A commemorative article in the 2006 edition of the Harvard Magazine states:

Child's enthusiasm and erudition shine throughout his systematic attempt to set the British ballad tradition in context with others, whether Danish, Serbian, or Turkish. He made no attempt to conceal or apologize for the sexuality, theatrical violence, and ill-concealed paganism of many ballads, but it is characteristic of the man that in his introduction to "Hugh of Lincoln," an ancient work about the purported murder of a Christian child by a Jew, he wrote, "And these pretended child-murders, with their horrible consequences, are only a part of the persecution which, with all moderation, may be rubricated as the most disgraceful chapter in the history of the human race."[19]

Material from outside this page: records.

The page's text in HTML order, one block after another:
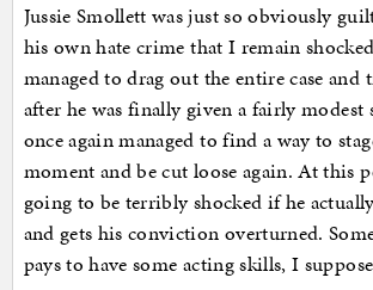
Jussie Smollett was just so obviously
his own hate crime that I remain
managed to drag out the entire case and
after he was finally given a fairly modest
once again managed to find a way to
moment and be cut loose again. At this
going to be terribly shocked if he
and gets his conviction overturned.
pays to have some acting skills, I
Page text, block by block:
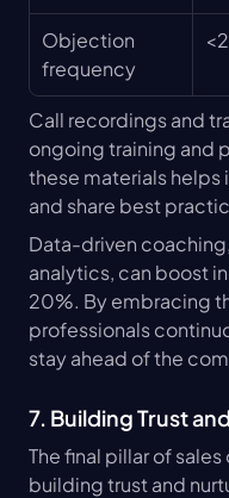
Objection
frequency
Call recordings and
ongoing training and
these materials
and share best
Data-driven
analytics, can boost
20%. By embracing
professionals
stay ahead of the
7. Building Trust
The final pillar of
building trust and
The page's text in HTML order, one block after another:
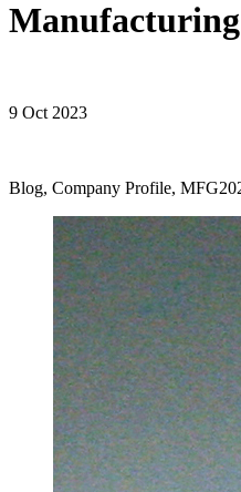
9 Oct 2023
Blog, Company Profile,
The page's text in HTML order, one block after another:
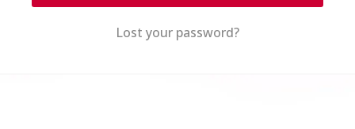
Lost your password?
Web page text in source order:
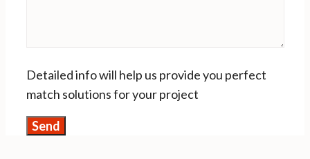
Detailed info will help us provide you perfect
match solutions for your project
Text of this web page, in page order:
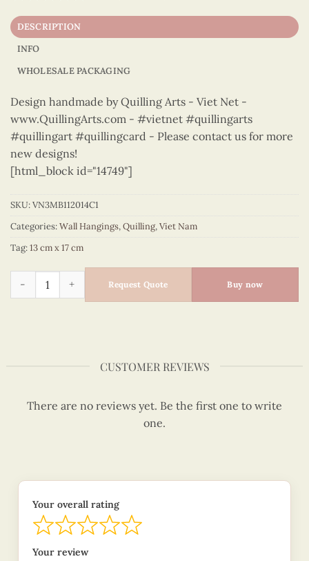
DESCRIPTION
INFO
WHOLESALE PACKAGING
Design handmade by Quilling Arts - Viet Net -
www.QuillingArts.com - #vietnet #quillingarts
#quillingart #quillingcard - Please contact us for more
new designs!
[html_block id="14749"]
SKU:VN3MB112014C1
Categories:Wall Hangings,Quilling,Viet Nam
Tag:13 cm x 17 cm
Viet Nam - VN3MB112014C1 quantity
Request Quote Buy now
CUSTOMER REVIEWS
There are no reviews yet. Be the first one to write
one.
Your overall rating
Your review
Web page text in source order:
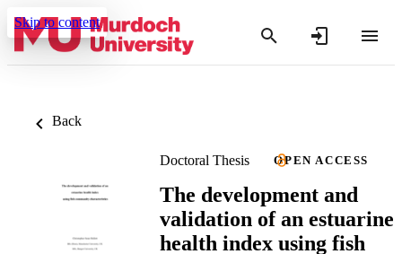
Skip to content
Back
Doctoral Thesis OPEN ACCESS
The development and
validation of an estuarine
health index using fish
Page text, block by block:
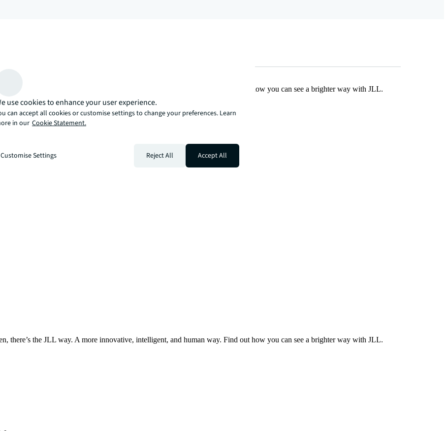
there’s the JLL way. A more innovative, intelligent, and human way. Find out how you can see a brighter way with JLL.
there’s the JLL way. A more innovative, intelligent, and human way. Find out how you can see a brighter way with JLL.
use cookies to enhance your user experience.
can accept all cookies or customise settings to change your preferences. Learn
in our Cookie Statement.
Customise Settings Reject All Accept All
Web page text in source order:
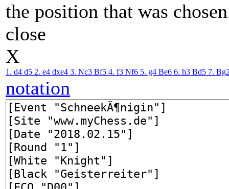
the position that was
close
X
1. d4 d5 2. e4 dxe4 3. Nc3 Bf5 4. f3 Nf6 5. g4 Be6 6. h3 Bd5 7.
notation
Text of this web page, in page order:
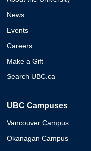
News
Events
Careers
Make a Gift
Search UBC.ca
UBC Campuses
Vancouver Campus
Okanagan Campus
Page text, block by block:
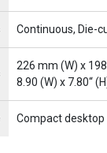
Continuous, Die-
226 mm (W) x
8.90 (W) x 7.80“
Compact desktop
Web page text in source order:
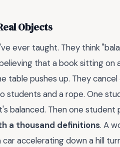
Objects
ever taught. They think
that a book sitting on
table pushes up. They cancel
and a rope. One
balanced. Then one student
a thousand definitions. A
accelerating down a hill
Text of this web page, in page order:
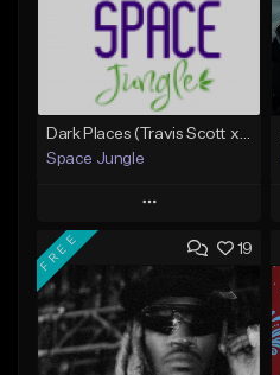
Space Jungle
Play
Add to Queue
Add To Playlist
Like Beat
19
FREE
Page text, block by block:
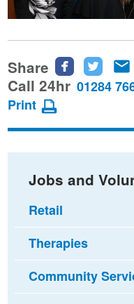
Share
Share
this
Facebook
Share
this
Call 24hr 01284
Print
Jobs and
Retail
Therapies
Community
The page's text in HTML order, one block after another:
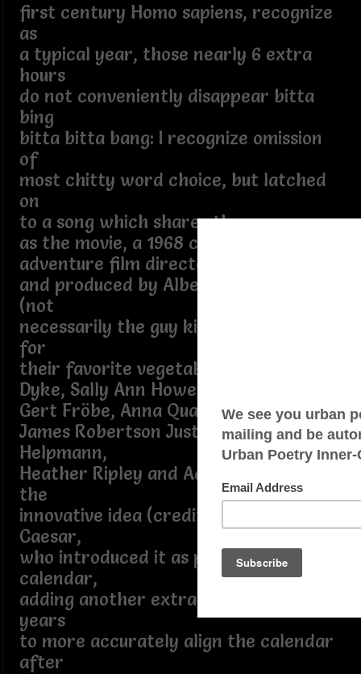
first century Homo sapiens, recognize
as
a typical year, those nearly 6 extra
hours
do not conveniently disappear bitta
bing
bitta bitta bang: I recognize omission
of
most chitty word choice, but latched
on
to a song which shares the same name
as the movie, a 1968 children's musical
adventure film directed by Ken Hughes
and produced by Albert R. Broccoli
(not
necessarily the guy kids wanna blame
for
their favorite vegetable) starring Van
Dyke, Sally Ann Howes, Lionel Jeffries,
Gert Fröbe, Anna Quayle, Benny Hill,
James Robertson Justice, Robert
Helpmann,
Heather Ripley and Adrian Hall driving
the
innovative idea (credited to Julius
Caesar,
who introduced it as part of Julian
calendar,
adding another extra day every four
years
to more accurately align the calendar
after
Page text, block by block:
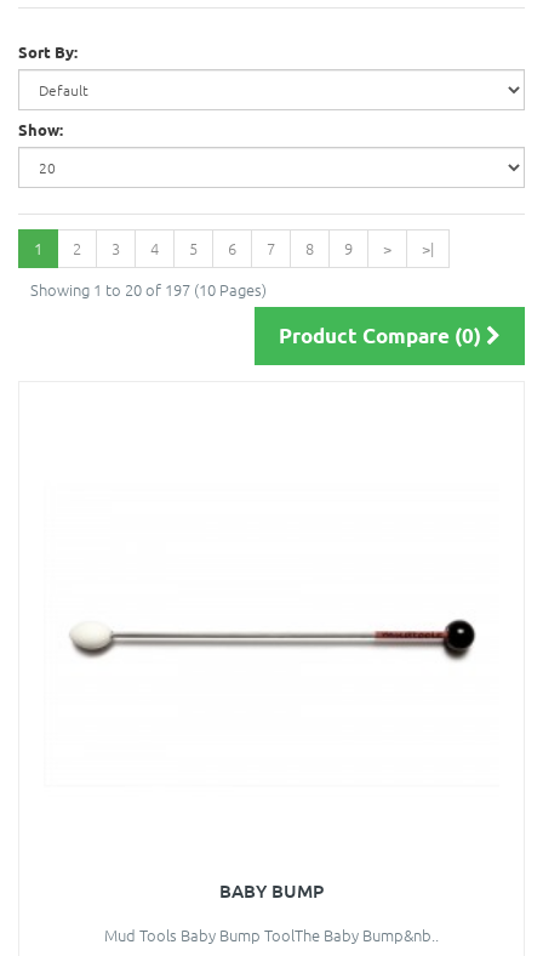
Sort By:
Show:
1 2 3 4 5 6 7 8 9 >
>|
Showing 1 to 20 of 197 (10 Pages)
Product Compare (0)
BABY BUMP
Mud Tools Baby Bump ToolThe Baby Bump&nb..
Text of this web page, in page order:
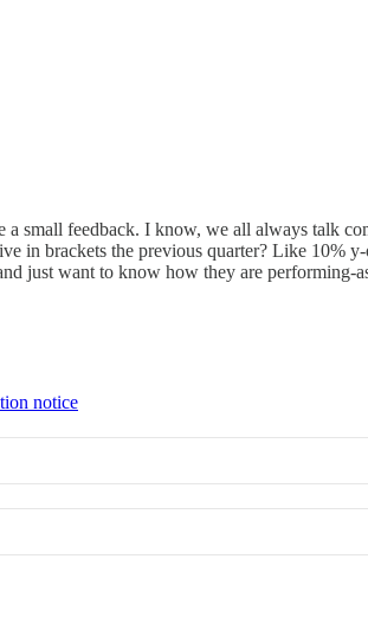
small feedback. I know, we all always talk
in brackets the previous quarter? Like 10%
just want to know how they are performing-
notice
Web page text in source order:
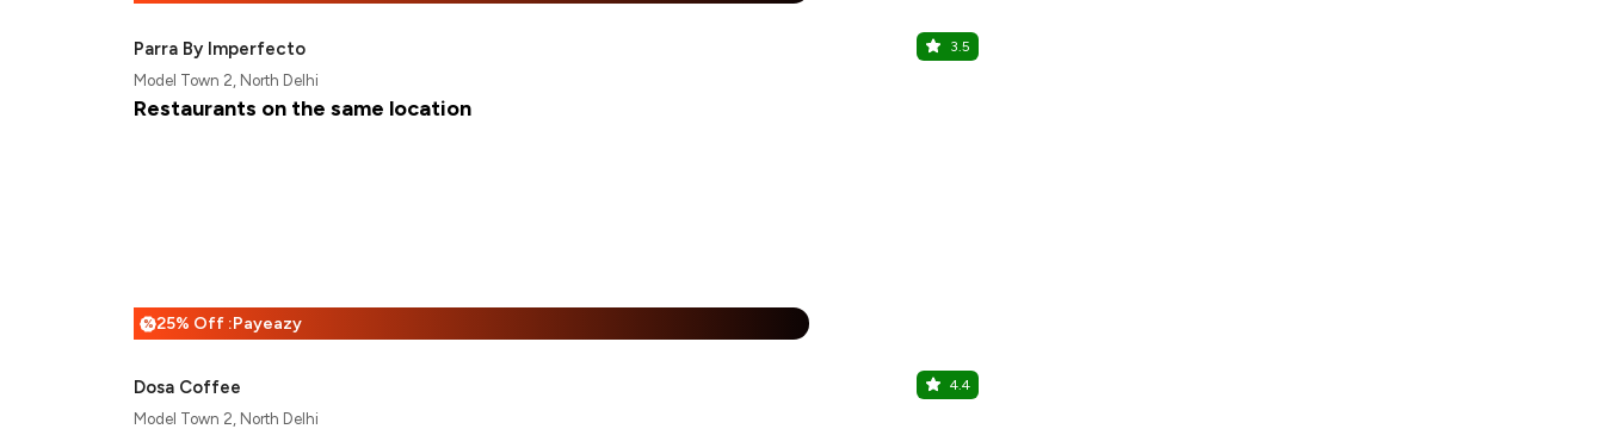
Parra By Imperfecto 3.5
Model Town 2, North Delhi
Restaurants on the same location
%25% Off :Payeazy
Dosa Coffee 4.4
Model Town 2, North Delhi
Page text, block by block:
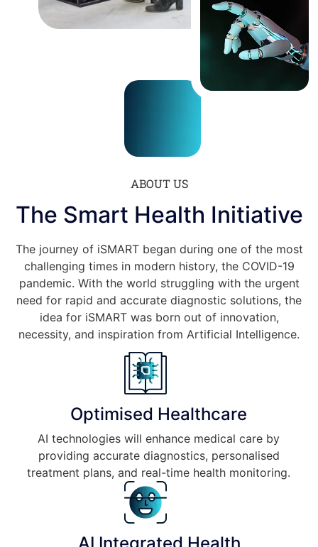
ABOUT US
The Smart Health Initiative
The journey of iSMARTbegan during one of the most
challenging times in modern history, the COVID-19
pandemic. With the world struggling with the urgent
need for rapid and accurate diagnostic solutions, the
idea for iSMARTwas born out of innovation,
necessity, and inspiration from Artificial Intelligence.
Optimised Healthcare
AI technologies will enhance medical care by
providing accurate diagnostics, personalised
treatment plans, and real-time health monitoring.
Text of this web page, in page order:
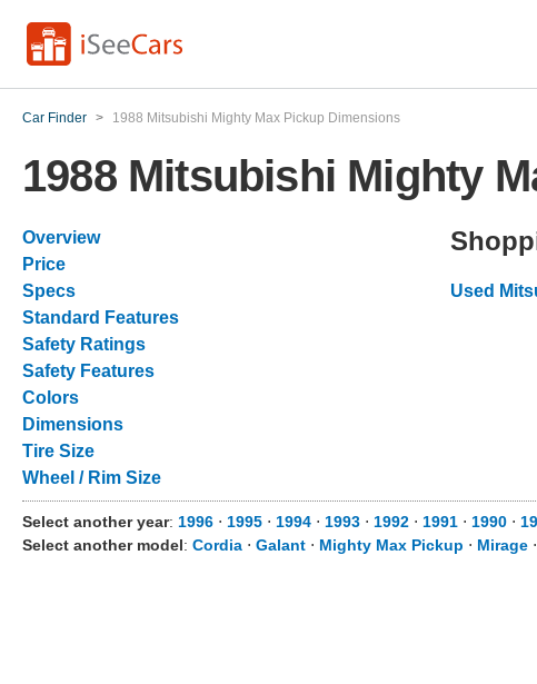
Car Finder > 1988 Mitsubishi Mighty Max Pickup Dimensions
1988 Mitsubishi Mighty
Overview
Price
Specs
Standard Features
Safety Ratings
Safety Features
Colors
Dimensions
Tire Size
Wheel / Rim Size
Used
Select another year: 1996 ⋅ 1995 ⋅ 1994 ⋅ 1993 ⋅ 1992 ⋅ 1991 ⋅ 1990 ⋅
Select another model: Cordia ⋅ Galant ⋅ Mighty Max Pickup ⋅ Mirage ⋅
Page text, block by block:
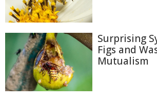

Since Child did not live to complete the planned introduction to his work which was to have explained his methodology, it has sometimes been alleged his selection was arbitrary and based purely on personal taste. The most recent edition of the ballads, however, published in 2002, now includes Child's rediscovered essay, "Ballad Poetry," which he had published anonymously in 1874.[20] Reviewing the new edition, Ian Olson notes that the rediscovered essay:

gives considerable insight into Child's thinking after he had published his "first go" of English and Scottish Ballads in 1857-59 and was in the process of researching and reconsidering his last great work. It may not be Child's "final statement" that we all wish he had lived to make, but it comes close in many ways, and nicely complements the original Introduction to 1880s English and Scottish Popular Ballads made by Child's successor, George Lyman Kittredge (retained in this volume).[21]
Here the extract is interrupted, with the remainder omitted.